Cho Ray Hospital in the southern metropolis has also instructed doctors and nurses to remain calm with angry patients and their relatives, said director Nguyen Truong Son. The hospital also has over 80 guards on duty.

“We've also started martial arts classes for our staff for self-defense purposes only. They’re also good for the health,” said Son.

Hung Vuong Hospital in the northern province of Phu Tho now holds three martial arts sessions for its employees each week, said Dang Ngoc Ha, head of the Department of Surgery.

“Doctors need to fend for themselves, and learning martial arts is one of the best ways to do it,” said Pham Van Hoc, chairman of the hospital’s management board, adding how staff are faced with constant danger, including the risk of being beaten by their own patients.

The staff said the martial arts club would help them deal with physical confrontations in the hospital.

The latest case of a doctor being assaulted in Vietnam took place last week at Saint Paul's Hospital in Hanoi when Doctor Vu Hong Chien was punched repeatedly in the face by the father of a seven-year-old patient.

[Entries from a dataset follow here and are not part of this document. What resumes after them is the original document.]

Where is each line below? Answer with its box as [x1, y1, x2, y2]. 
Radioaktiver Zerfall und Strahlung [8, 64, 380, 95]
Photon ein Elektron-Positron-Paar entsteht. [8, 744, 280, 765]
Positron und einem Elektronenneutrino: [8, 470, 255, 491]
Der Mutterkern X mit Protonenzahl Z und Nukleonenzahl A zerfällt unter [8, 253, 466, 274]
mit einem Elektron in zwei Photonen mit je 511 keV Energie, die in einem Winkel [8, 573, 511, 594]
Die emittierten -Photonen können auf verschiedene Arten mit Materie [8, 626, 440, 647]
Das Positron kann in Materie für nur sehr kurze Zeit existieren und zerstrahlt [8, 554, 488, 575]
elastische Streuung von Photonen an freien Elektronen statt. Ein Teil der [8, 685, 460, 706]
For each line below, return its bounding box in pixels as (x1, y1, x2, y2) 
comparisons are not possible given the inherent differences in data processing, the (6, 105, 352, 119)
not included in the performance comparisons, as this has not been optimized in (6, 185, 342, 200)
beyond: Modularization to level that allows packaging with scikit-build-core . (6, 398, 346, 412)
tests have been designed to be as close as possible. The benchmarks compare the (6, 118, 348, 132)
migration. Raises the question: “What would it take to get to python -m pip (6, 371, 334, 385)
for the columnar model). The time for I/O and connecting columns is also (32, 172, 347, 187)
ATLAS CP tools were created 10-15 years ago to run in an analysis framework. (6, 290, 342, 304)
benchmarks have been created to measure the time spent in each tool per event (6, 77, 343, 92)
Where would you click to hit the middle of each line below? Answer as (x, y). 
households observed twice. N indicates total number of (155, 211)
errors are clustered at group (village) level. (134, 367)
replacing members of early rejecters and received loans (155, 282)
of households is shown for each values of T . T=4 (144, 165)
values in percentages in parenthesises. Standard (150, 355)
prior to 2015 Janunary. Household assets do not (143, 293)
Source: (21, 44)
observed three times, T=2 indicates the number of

The incident was captured by security cameras and has made local headlines.

“No matter how badly we are treated, we still want to reach out and help our patients,” Chien told local media on Monday.

On April 8, a similar case occurred at a hospital in Ha Tinh Province in central Vietnam, where a doctor and an intern were assaulted by a young patient’s father. The doctor suffered a fractured skull, while the intern was wounded near the eye, local media reported.

Vietnam’s PM Nguyen Xuan Phuc has demanded the individuals responsible to be prosecuted in accordance with Vietnamese law.